* [Exercise] Could you repeat all of the entries exactly, leaving out any pictures?

* [Exercise inputs]
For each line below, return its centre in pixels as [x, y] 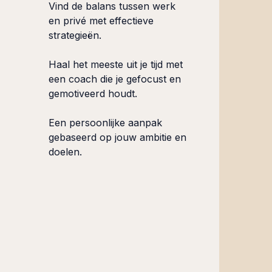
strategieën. [75, 36]
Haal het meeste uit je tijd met [116, 65]
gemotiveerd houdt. [93, 94]
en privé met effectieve [101, 21]
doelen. [66, 152]
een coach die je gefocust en [115, 79]
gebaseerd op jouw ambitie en [118, 138]
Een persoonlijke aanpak [106, 123]
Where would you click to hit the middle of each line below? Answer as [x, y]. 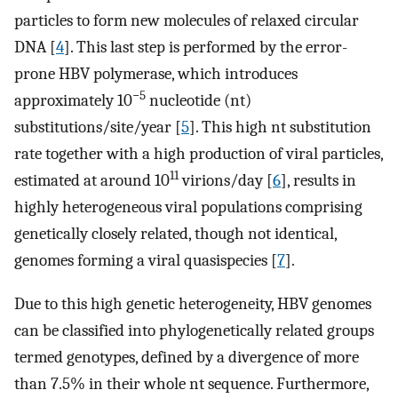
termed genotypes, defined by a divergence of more [187, 357]
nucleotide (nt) [199, 100]
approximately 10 [73, 100]
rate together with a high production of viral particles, [199, 153]
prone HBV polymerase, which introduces [156, 73]
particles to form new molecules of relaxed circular [187, 20]
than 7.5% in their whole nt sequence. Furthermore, [191, 383]
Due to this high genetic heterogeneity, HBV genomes [193, 303]
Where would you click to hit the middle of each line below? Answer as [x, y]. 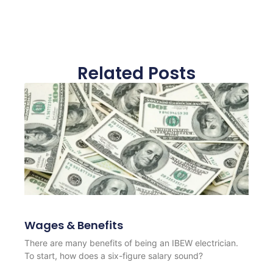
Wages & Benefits [74, 225]
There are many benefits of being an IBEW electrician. [132, 243]
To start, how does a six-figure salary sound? [114, 255]
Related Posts [136, 74]
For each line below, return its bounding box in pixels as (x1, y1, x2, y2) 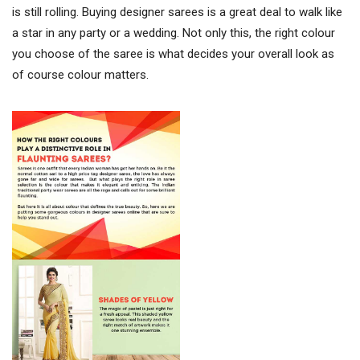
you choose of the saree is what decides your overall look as (12, 47, 334, 61)
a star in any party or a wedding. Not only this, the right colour (12, 26, 335, 40)
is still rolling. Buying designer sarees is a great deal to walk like (12, 5, 342, 19)
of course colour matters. (12, 67, 149, 82)
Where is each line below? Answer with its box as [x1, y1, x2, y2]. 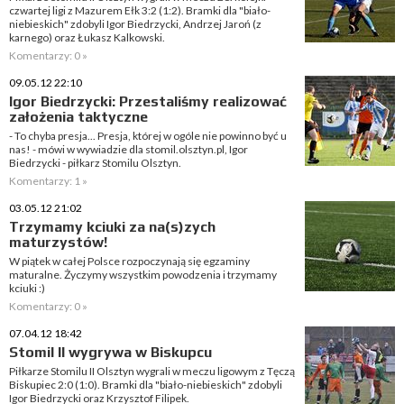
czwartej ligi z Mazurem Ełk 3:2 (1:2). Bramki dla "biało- [9, 4, 271, 17]
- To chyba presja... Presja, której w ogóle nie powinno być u [9, 129, 287, 142]
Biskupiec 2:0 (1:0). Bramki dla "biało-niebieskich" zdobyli [9, 378, 282, 391]
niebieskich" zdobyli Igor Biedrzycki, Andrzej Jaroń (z [9, 17, 262, 31]
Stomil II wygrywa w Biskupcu [9, 344, 212, 361]
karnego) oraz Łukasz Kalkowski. [9, 31, 165, 44]
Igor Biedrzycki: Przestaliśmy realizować [9, 93, 287, 110]
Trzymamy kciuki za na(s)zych [9, 218, 216, 235]
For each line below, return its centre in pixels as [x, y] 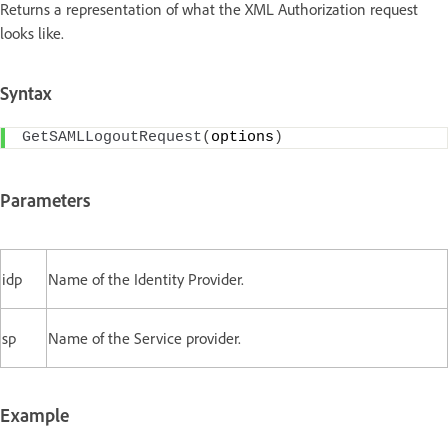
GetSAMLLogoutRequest [112, 137]
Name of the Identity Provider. [146, 279]
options [242, 137]
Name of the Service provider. [144, 338]
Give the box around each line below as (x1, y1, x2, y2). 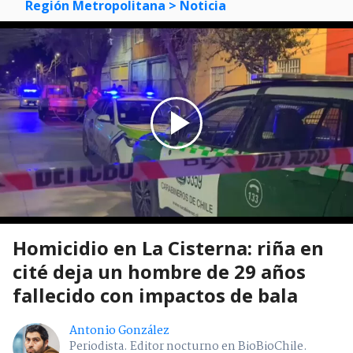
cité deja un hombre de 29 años (13, 258, 306, 284)
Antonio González (69, 321, 169, 340)
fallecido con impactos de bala (13, 281, 298, 308)
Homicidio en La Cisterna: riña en (13, 234, 324, 261)
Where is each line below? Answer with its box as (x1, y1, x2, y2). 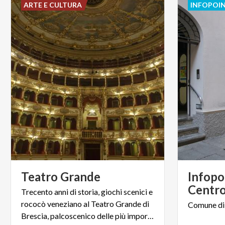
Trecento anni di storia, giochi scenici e (21, 186, 153, 196)
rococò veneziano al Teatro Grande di (21, 198, 149, 208)
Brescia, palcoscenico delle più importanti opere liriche (148, 210, 154, 220)
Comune (188, 199, 217, 209)
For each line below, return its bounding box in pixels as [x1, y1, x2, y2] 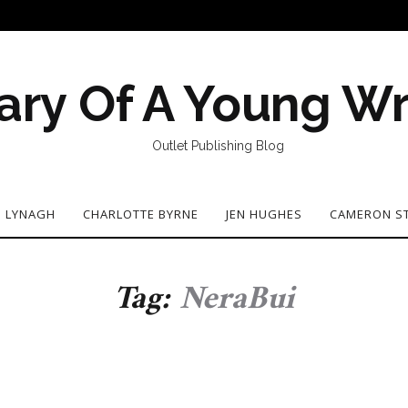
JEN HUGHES [225, 206, 302, 222]
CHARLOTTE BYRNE [82, 206, 199, 222]
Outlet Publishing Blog [151, 138, 284, 153]
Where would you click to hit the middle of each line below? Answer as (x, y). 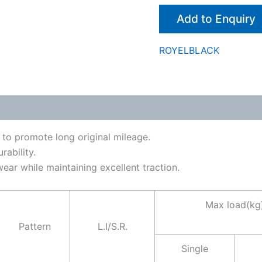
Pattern (35, 227)
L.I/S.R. (112, 227)
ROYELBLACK (189, 51)
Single (195, 249)
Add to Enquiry (216, 19)
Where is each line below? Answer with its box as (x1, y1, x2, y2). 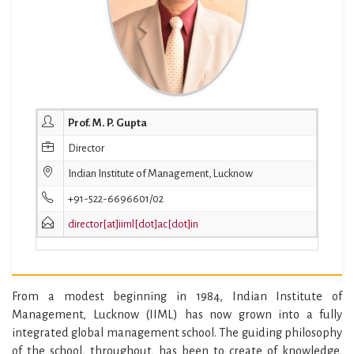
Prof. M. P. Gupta (68, 116, 147, 129)
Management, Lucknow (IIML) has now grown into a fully (12, 307, 342, 321)
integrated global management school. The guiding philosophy (12, 326, 342, 339)
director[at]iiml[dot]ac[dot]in (68, 217, 198, 230)
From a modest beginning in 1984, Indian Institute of (12, 289, 342, 303)
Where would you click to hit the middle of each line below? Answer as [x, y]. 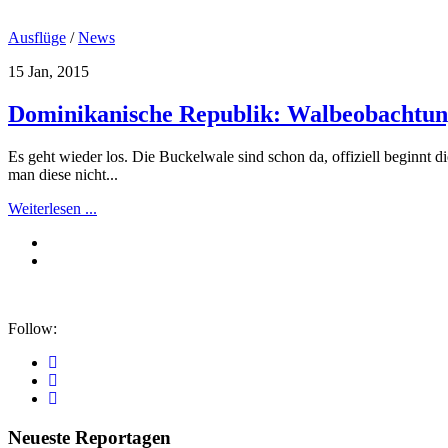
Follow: [32, 328]
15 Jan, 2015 [48, 72]
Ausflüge [37, 38]
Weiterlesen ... [52, 208]
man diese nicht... [63, 174]
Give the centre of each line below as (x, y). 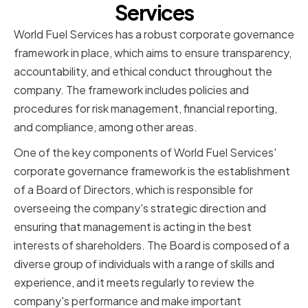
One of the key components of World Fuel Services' (145, 153)
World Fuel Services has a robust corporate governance (154, 34)
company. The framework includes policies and (131, 90)
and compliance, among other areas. (106, 127)
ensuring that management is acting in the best (133, 227)
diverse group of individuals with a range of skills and (144, 264)
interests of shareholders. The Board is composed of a (152, 245)
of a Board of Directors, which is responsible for (133, 190)
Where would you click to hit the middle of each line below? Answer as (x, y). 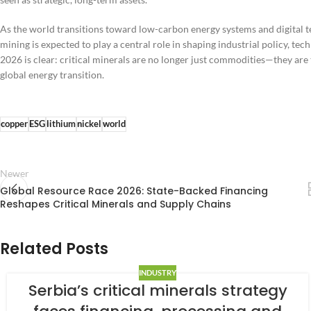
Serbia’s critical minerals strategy (158, 291)
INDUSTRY (158, 273)
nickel (89, 124)
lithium (61, 124)
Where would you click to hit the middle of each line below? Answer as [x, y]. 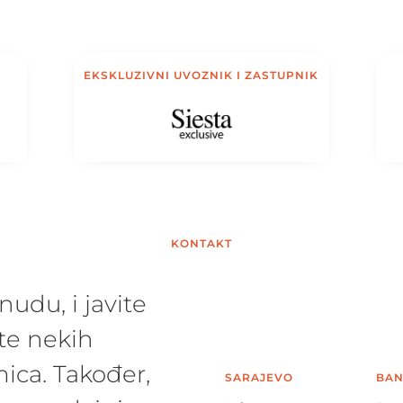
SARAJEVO [260, 377]
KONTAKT [201, 243]
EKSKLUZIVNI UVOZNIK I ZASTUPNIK [201, 75]
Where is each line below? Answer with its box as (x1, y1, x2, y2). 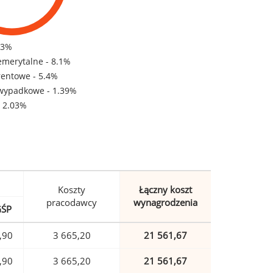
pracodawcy (46, 196, 97, 209)
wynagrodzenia (133, 196, 197, 209)
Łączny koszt (139, 183, 192, 196)
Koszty (58, 183, 85, 196)
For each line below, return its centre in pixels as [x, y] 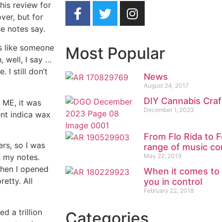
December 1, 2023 [169, 110]
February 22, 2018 [168, 191]
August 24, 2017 [166, 85]
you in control [173, 182]
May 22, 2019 [162, 156]
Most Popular [115, 53]
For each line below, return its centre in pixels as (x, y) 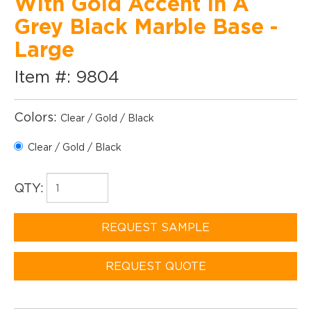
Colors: (37, 117)
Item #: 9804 (67, 76)
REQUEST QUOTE (155, 266)
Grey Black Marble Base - (146, 26)
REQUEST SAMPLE (155, 227)
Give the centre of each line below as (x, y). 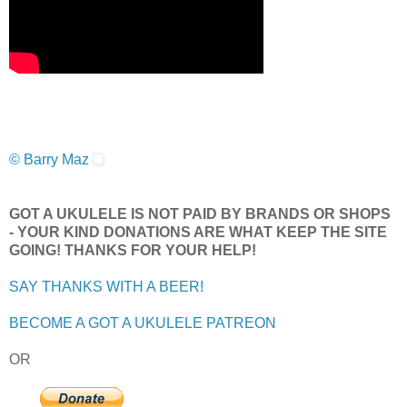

* [Reply]
For each line below, return its centre in pixels as [x, y] 
strategieën. [75, 36]
Haal het meeste uit je tijd met [116, 65]
gemotiveerd houdt. [93, 94]
en privé met effectieve [101, 21]
doelen. [66, 152]
een coach die je gefocust en [115, 79]
gebaseerd op jouw ambitie en [118, 138]
Een persoonlijke aanpak [106, 123]
Where would you click to hit the middle of each line below? Answer as [x, y]. 
termed genotypes, defined by a divergence of more [187, 357]
nucleotide (nt) [199, 100]
approximately 10 [73, 100]
rate together with a high production of viral particles, [199, 153]
prone HBV polymerase, which introduces [156, 73]
particles to form new molecules of relaxed circular [187, 20]
than 7.5% in their whole nt sequence. Furthermore, [191, 383]
Due to this high genetic heterogeneity, HBV genomes [193, 303]
Where would you click to hit the middle of each line below? Answer as [x, y]. 
Wages & Benefits [74, 225]
There are many benefits of being an IBEW electrician. [132, 243]
To start, how does a six-figure salary sound? [114, 255]
Related Posts [136, 74]
For each line below, return its bounding box in pixels as (x1, y1, x2, y2) 
you choose of the saree is what decides your overall look as (12, 47, 334, 61)
a star in any party or a wedding. Not only this, the right colour (12, 26, 335, 40)
is still rolling. Buying designer sarees is a great deal to walk like (12, 5, 342, 19)
of course colour matters. (12, 67, 149, 82)
Where is each line below? Answer with its box as [x1, y1, x2, y2]. 
czwartej ligi z Mazurem Ełk 3:2 (1:2). Bramki dla "biało- [9, 4, 271, 17]
- To chyba presja... Presja, której w ogóle nie powinno być u [9, 129, 287, 142]
Biskupiec 2:0 (1:0). Bramki dla "biało-niebieskich" zdobyli [9, 378, 282, 391]
niebieskich" zdobyli Igor Biedrzycki, Andrzej Jaroń (z [9, 17, 262, 31]
Stomil II wygrywa w Biskupcu [9, 344, 212, 361]
karnego) oraz Łukasz Kalkowski. [9, 31, 165, 44]
Igor Biedrzycki: Przestaliśmy realizować [9, 93, 287, 110]
Trzymamy kciuki za na(s)zych [9, 218, 216, 235]
For each line below, return its centre in pixels as [x, y] 
GetSAMLLogoutRequest [112, 137]
Name of the Identity Provider. [146, 279]
options [242, 137]
Name of the Service provider. [144, 338]
Give the box around each line below as (x1, y1, x2, y2). 
cité deja un hombre de 29 años (13, 258, 306, 284)
Antonio González (69, 321, 169, 340)
fallecido con impactos de bala (13, 281, 298, 308)
Homicidio en La Cisterna: riña en (13, 234, 324, 261)
Where is each line below? Answer with its box as (x1, y1, x2, y2). 
Trecento anni di storia, giochi scenici e (21, 186, 153, 196)
rococò veneziano al Teatro Grande di (21, 198, 149, 208)
Brescia, palcoscenico delle più importanti opere liriche (148, 210, 154, 220)
Comune (188, 199, 217, 209)
For each line below, return its bounding box in pixels as [x1, y1, x2, y2] 
JEN HUGHES [225, 206, 302, 222]
CHARLOTTE BYRNE [82, 206, 199, 222]
Outlet Publishing Blog [151, 138, 284, 153]
Where would you click to hit the middle of each line below? Answer as (x, y). 
Pattern (35, 227)
L.I/S.R. (112, 227)
ROYELBLACK (189, 51)
Single (195, 249)
Add to Enquiry (216, 19)
Where is each line below? Answer with its box as (x1, y1, x2, y2). 
Prof. M. P. Gupta (68, 116, 147, 129)
Management, Lucknow (IIML) has now grown into a fully (12, 307, 342, 321)
integrated global management school. The guiding philosophy (12, 326, 342, 339)
director[at]iiml[dot]ac[dot]in (68, 217, 198, 230)
From a modest beginning in 1984, Indian Institute of (12, 289, 342, 303)
Where would you click to hit the middle of each line below? Answer as [x, y]. 
Follow: [32, 328]
15 Jan, 2015 [48, 72]
Ausflüge [37, 38]
Weiterlesen ... [52, 208]
man diese nicht... [63, 174]
Give the centre of each line below as (x, y). 
One of the key components of World Fuel Services' (145, 153)
World Fuel Services has a robust corporate governance (154, 34)
company. The framework includes policies and (131, 90)
and compliance, among other areas. (106, 127)
ensuring that management is acting in the best (133, 227)
diverse group of individuals with a range of skills and (144, 264)
interests of shareholders. The Board is composed of a (152, 245)
of a Board of Directors, which is responsible for (133, 190)
Where would you click to hit the middle of each line below? Answer as (x, y). 
Serbia’s critical minerals strategy (158, 291)
INDUSTRY (158, 273)
nickel (89, 124)
lithium (61, 124)
Where would you click to hit the middle of each line below? Answer as [x, y]. 
SARAJEVO [260, 377]
KONTAKT [201, 243]
EKSKLUZIVNI UVOZNIK I ZASTUPNIK [201, 75]
Where is each line below? Answer with its box as (x1, y1, x2, y2). 
pracodawcy (46, 196, 97, 209)
wynagrodzenia (133, 196, 197, 209)
Łączny koszt (139, 183, 192, 196)
Koszty (58, 183, 85, 196)
For each line below, return its centre in pixels as [x, y] 
December 1, 2023 [169, 110]
February 22, 2018 [168, 191]
August 24, 2017 [166, 85]
you in control [173, 182]
May 22, 2019 [162, 156]
Most Popular [115, 53]
For each line below, return its centre in pixels as (x, y) 
Colors: (37, 117)
Item #: 9804 (67, 76)
REQUEST QUOTE (155, 266)
Grey Black Marble Base - (146, 26)
REQUEST SAMPLE (155, 227)
Give the centre of each line below as (x, y). 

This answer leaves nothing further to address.